> [Task data]:
==========

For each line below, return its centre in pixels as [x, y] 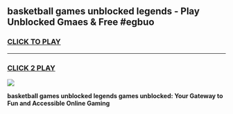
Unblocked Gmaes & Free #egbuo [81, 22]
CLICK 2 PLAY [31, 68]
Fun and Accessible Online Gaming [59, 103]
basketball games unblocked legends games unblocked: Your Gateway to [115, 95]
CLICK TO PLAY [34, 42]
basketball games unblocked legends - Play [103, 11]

==========

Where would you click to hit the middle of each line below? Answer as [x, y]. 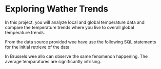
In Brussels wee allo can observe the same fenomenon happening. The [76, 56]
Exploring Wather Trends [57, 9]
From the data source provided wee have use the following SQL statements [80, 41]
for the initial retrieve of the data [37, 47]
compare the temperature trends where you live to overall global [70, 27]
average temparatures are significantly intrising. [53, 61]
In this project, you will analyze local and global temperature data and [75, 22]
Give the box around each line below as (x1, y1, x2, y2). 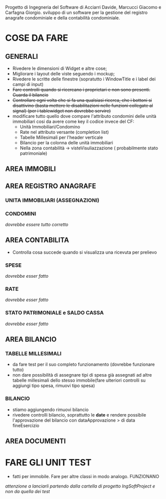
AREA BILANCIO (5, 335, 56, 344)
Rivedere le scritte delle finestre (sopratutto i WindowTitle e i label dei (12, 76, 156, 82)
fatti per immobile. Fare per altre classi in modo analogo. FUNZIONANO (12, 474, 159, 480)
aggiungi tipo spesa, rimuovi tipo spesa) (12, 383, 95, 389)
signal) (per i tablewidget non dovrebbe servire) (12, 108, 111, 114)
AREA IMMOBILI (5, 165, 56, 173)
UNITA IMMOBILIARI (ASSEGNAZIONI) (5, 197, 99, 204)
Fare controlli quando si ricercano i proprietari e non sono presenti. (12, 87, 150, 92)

==========

> [What needs to be done]: Only those lines of the entries above that run from the line containing "CLICK 2 PLAY [31, 68]" to the line containing "basketball games unblocked legends - Play", both included, should be transcribed exactly.

> [Result below]:
CLICK 2 PLAY [31, 68]
Fun and Accessible Online Gaming [59, 103]
basketball games unblocked legends games unblocked: Your Gateway to [115, 95]
CLICK TO PLAY [34, 42]
basketball games unblocked legends - Play [103, 11]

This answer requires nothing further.